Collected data
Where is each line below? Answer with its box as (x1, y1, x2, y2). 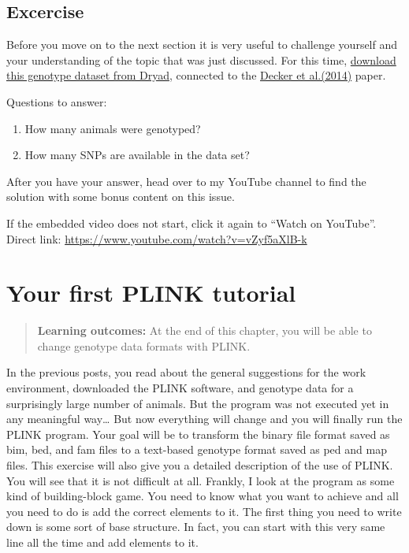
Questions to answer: (6, 93, 107, 109)
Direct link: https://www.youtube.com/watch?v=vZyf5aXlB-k (6, 230, 307, 247)
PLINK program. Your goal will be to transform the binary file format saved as (6, 425, 390, 442)
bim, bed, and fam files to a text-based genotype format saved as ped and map (6, 441, 387, 458)
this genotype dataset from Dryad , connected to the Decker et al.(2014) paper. (6, 67, 386, 84)
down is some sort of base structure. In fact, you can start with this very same (6, 518, 385, 535)
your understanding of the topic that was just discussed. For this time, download (6, 51, 396, 68)
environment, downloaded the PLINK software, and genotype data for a (6, 380, 354, 396)
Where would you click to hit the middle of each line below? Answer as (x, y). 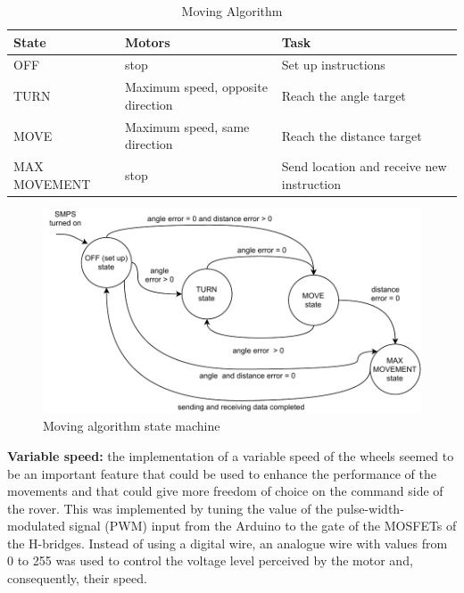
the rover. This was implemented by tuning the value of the (170, 508)
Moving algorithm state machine (132, 426)
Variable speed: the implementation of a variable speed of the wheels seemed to (231, 455)
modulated (36, 526)
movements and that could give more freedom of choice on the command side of (225, 491)
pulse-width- (370, 508)
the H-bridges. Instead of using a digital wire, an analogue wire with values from (228, 543)
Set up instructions (333, 65)
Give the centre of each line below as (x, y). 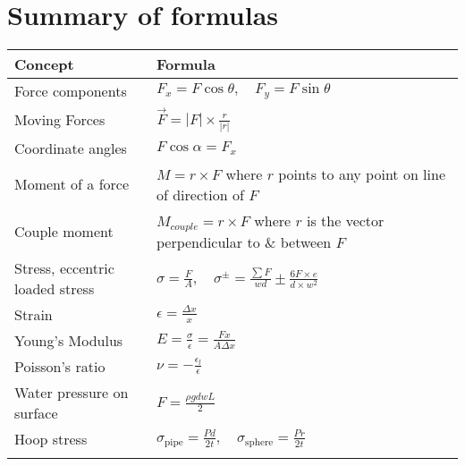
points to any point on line (362, 174)
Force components (71, 91)
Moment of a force (72, 184)
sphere (259, 443)
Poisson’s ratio (60, 366)
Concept (44, 64)
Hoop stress (51, 438)
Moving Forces (60, 119)
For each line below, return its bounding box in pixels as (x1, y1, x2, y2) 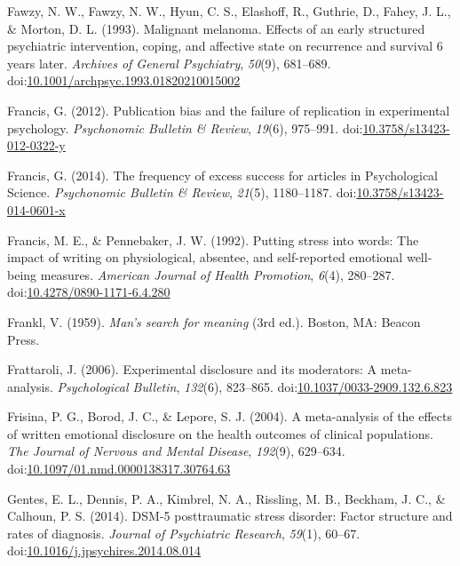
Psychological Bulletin (57, 377, 177, 395)
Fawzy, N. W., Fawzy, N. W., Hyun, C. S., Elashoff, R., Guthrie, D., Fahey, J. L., (7, 2, 451, 20)
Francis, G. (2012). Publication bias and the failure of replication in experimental (7, 100, 450, 119)
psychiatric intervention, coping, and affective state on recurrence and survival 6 (7, 36, 443, 55)
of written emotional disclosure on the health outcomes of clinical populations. (7, 424, 433, 442)
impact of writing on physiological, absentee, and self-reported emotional (7, 248, 403, 267)
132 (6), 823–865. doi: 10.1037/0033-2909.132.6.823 (184, 377, 453, 395)
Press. (7, 330, 40, 348)
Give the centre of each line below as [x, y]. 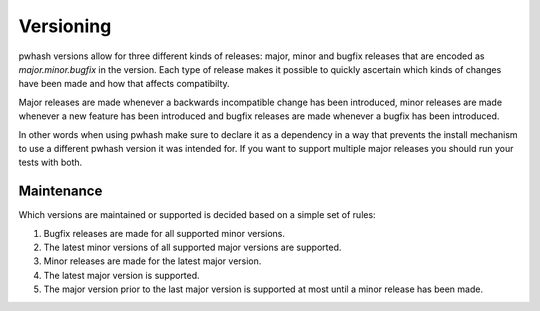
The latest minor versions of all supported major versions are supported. [192, 247]
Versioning [65, 26]
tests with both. [50, 162]
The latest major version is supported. [121, 275]
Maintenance [60, 191]
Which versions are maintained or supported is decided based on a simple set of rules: [197, 215]
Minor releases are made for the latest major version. [152, 261]
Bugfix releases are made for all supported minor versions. [164, 233]
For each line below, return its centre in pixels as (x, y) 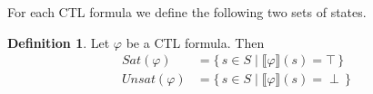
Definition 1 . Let (59, 42)
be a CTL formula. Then (195, 42)
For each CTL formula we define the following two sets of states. (187, 12)
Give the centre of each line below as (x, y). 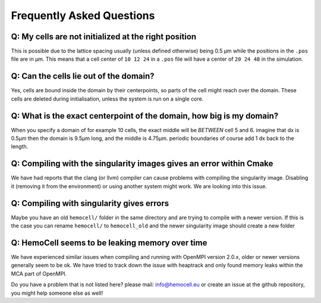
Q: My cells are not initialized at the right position (104, 37)
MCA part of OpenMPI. (39, 273)
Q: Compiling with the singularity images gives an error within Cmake (142, 164)
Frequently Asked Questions (83, 15)
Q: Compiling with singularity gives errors (90, 203)
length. (20, 146)
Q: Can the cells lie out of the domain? (83, 76)
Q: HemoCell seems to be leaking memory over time (109, 243)
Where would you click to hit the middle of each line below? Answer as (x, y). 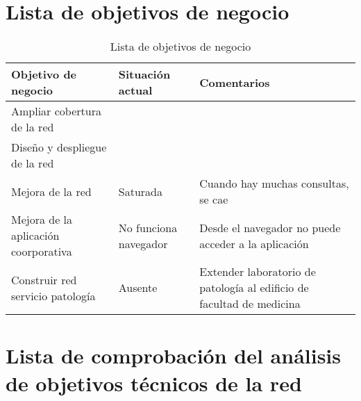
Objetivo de (44, 74)
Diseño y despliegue (59, 147)
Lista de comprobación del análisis (174, 355)
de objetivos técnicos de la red (154, 383)
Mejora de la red (51, 191)
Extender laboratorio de (258, 272)
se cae (214, 199)
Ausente (138, 288)
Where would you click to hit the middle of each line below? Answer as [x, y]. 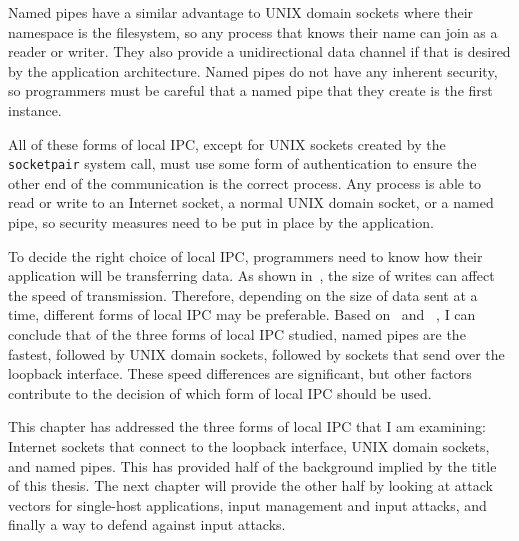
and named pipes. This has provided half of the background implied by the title [252, 465]
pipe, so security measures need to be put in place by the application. [221, 222]
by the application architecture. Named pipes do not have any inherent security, [253, 70]
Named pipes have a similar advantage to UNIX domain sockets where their [241, 12]
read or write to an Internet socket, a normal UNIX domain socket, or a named [251, 202]
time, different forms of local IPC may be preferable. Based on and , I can [242, 314]
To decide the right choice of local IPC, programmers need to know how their [245, 255]
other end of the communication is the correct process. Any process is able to [245, 182]
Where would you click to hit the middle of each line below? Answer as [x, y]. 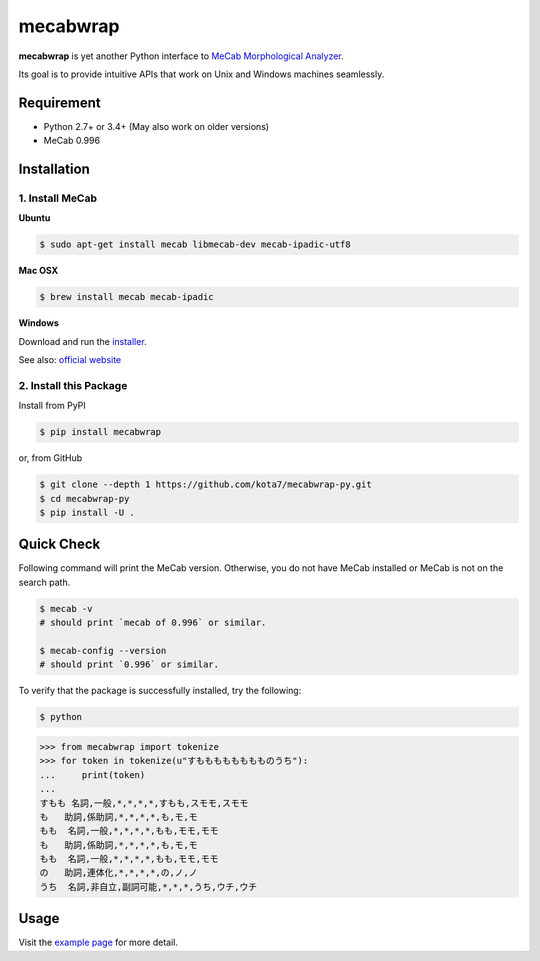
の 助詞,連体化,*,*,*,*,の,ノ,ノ [119, 873]
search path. [44, 582]
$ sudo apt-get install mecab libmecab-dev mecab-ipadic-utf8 [195, 244]
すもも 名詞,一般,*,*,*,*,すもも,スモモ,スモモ [144, 803]
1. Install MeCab [58, 198]
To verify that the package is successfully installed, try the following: [160, 691]
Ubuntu [34, 218]
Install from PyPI [52, 406]
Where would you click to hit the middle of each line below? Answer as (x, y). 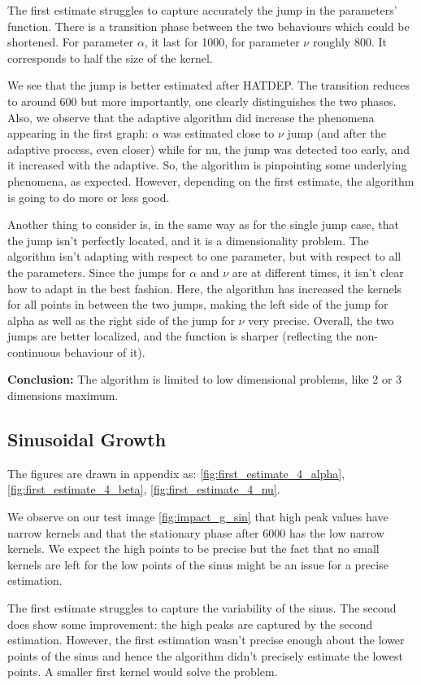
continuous (34, 351)
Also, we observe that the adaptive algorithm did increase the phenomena (191, 117)
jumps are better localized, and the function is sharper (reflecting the (180, 336)
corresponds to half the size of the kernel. (110, 57)
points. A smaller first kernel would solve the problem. (143, 672)
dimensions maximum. (63, 395)
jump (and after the (336, 133)
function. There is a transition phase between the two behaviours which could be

→ Exercise
Exactly reproduce each entry, but drop the pictures.

→ Response
Where is each line below? Answer with its box as (x1, y1, x2, y2). 
Questions to answer: (6, 93, 107, 109)
Direct link: https://www.youtube.com/watch?v=vZyf5aXlB-k (6, 230, 307, 247)
PLINK program. Your goal will be to transform the binary file format saved as (6, 425, 390, 442)
bim, bed, and fam files to a text-based genotype format saved as ped and map (6, 441, 387, 458)
this genotype dataset from Dryad , connected to the Decker et al.(2014) paper. (6, 67, 386, 84)
down is some sort of base structure. In fact, you can start with this very same (6, 518, 385, 535)
your understanding of the topic that was just discussed. For this time, download (6, 51, 396, 68)
environment, downloaded the PLINK software, and genotype data for a (6, 380, 354, 396)
Where would you click to hit the middle of each line below? Answer as (x, y). 
the rover. This was implemented by tuning the value of the (170, 508)
Moving algorithm state machine (132, 426)
Variable speed: the implementation of a variable speed of the wheels seemed to (231, 455)
modulated (36, 526)
movements and that could give more freedom of choice on the command side of (225, 491)
pulse-width- (370, 508)
the H-bridges. Instead of using a digital wire, an analogue wire with values from (228, 543)
Set up instructions (333, 65)
Give the centre of each line below as (x, y). 
points to any point on line (362, 174)
Force components (71, 91)
Moment of a force (72, 184)
sphere (259, 443)
Poisson’s ratio (60, 366)
Concept (44, 64)
Hoop stress (51, 438)
Moving Forces (60, 119)
For each line below, return its bounding box in pixels as (x1, y1, x2, y2) 
Psychological Bulletin (57, 377, 177, 395)
Fawzy, N. W., Fawzy, N. W., Hyun, C. S., Elashoff, R., Guthrie, D., Fahey, J. L., (7, 2, 451, 20)
Francis, G. (2012). Publication bias and the failure of replication in experimental (7, 100, 450, 119)
psychiatric intervention, coping, and affective state on recurrence and survival 6 (7, 36, 443, 55)
of written emotional disclosure on the health outcomes of clinical populations. (7, 424, 433, 442)
impact of writing on physiological, absentee, and self-reported emotional (7, 248, 403, 267)
132 (6), 823–865. doi: 10.1037/0033-2909.132.6.823 (184, 377, 453, 395)
Press. (7, 330, 40, 348)
Give the centre of each line below as [x, y]. 
The latest minor versions of all supported major versions are supported. [192, 247]
Versioning [65, 26]
tests with both. [50, 162]
The latest major version is supported. [121, 275]
Maintenance [60, 191]
Which versions are maintained or supported is decided based on a simple set of rules: [197, 215]
Minor releases are made for the latest major version. [152, 261]
Bugfix releases are made for all supported minor versions. [164, 233]
For each line below, return its centre in pixels as (x, y) 
Definition 1 . Let (59, 42)
be a CTL formula. Then (195, 42)
For each CTL formula we define the following two sets of states. (187, 12)
Give the centre of each line below as (x, y). 
Q: My cells are not initialized at the right position (104, 37)
MCA part of OpenMPI. (39, 273)
Q: Compiling with the singularity images gives an error within Cmake (142, 164)
Frequently Asked Questions (83, 15)
Q: Compiling with singularity gives errors (90, 203)
length. (20, 146)
Q: Can the cells lie out of the domain? (83, 76)
Q: HemoCell seems to be leaking memory over time (109, 243)
Where would you click to hit the middle of each line below? Answer as (x, y). 
Objetivo de (44, 74)
Diseño y despliegue (59, 147)
Lista de comprobación del análisis (174, 355)
de objetivos técnicos de la red (154, 383)
Mejora de la red (51, 191)
Extender laboratorio de (258, 272)
se cae (214, 199)
Ausente (138, 288)
Where would you click to hit the middle of each line below? Answer as [x, y]. 
and named pipes. This has provided half of the background implied by the title [252, 465]
pipe, so security measures need to be put in place by the application. [221, 222]
by the application architecture. Named pipes do not have any inherent security, [253, 70]
Named pipes have a similar advantage to UNIX domain sockets where their [241, 12]
read or write to an Internet socket, a normal UNIX domain socket, or a named [251, 202]
time, different forms of local IPC may be preferable. Based on and , I can [242, 314]
To decide the right choice of local IPC, programmers need to know how their [245, 255]
other end of the communication is the correct process. Any process is able to [245, 182]
Where would you click to hit the middle of each line below? Answer as [x, y]. 
の 助詞,連体化,*,*,*,*,の,ノ,ノ [119, 873]
search path. [44, 582]
$ sudo apt-get install mecab libmecab-dev mecab-ipadic-utf8 [195, 244]
すもも 名詞,一般,*,*,*,*,すもも,スモモ,スモモ [144, 803]
1. Install MeCab [58, 198]
To verify that the package is successfully installed, try the following: [160, 691]
Ubuntu [34, 218]
Install from PyPI [52, 406]
Where would you click to hit the middle of each line below? Answer as (x, y). 
continuous (34, 351)
Also, we observe that the adaptive algorithm did increase the phenomena (191, 117)
jumps are better localized, and the function is sharper (reflecting the (180, 336)
corresponds to half the size of the kernel. (110, 57)
points. A smaller first kernel would solve the problem. (143, 672)
dimensions maximum. (63, 395)
jump (and after the (336, 133)
function. There is a transition phase between the two behaviours which could be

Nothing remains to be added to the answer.